Without including any pictures, return the records below exactly as written.

(Data records)
========================================

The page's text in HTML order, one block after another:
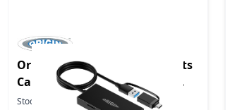
Origin USB3.2 Gen1 Multi-Ports
Card Reader with USB-C and
USB-A adapter
Stock:
In Stock
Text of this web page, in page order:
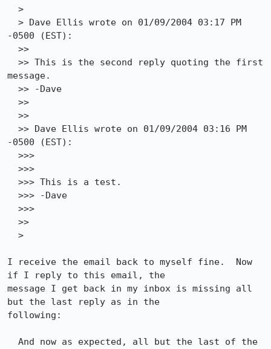
-0500 (EST):
message.
-0500 (EST):
I receive the email back to myself fine.  Now
if I reply to this email, the
message I get back in my inbox is missing all
but the last reply as in the
following:
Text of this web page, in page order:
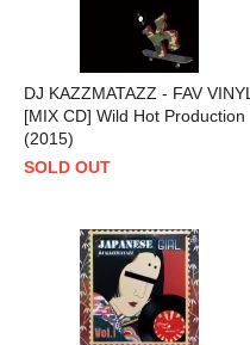
DJ KAZZMATAZZ - FAV VINYL
[MIX CD] Wild Hot Production
(2015)
SOLD OUT

========================================

OUTPUT FOR THIS EXERCISE -
The page's text in HTML order, one block after another:
Origin USB3.2 Gen1 Multi-Ports
Card Reader with USB-C and
USB-A adapter
Stock:
In Stock
Text of this web page, in page order:
-0500 (EST):
message.
-0500 (EST):
I receive the email back to myself fine.  Now
if I reply to this email, the
message I get back in my inbox is missing all
but the last reply as in the
following:
Text of this web page, in page order:
DJ KAZZMATAZZ - FAV VINYL
[MIX CD] Wild Hot Production
(2015)
SOLD OUT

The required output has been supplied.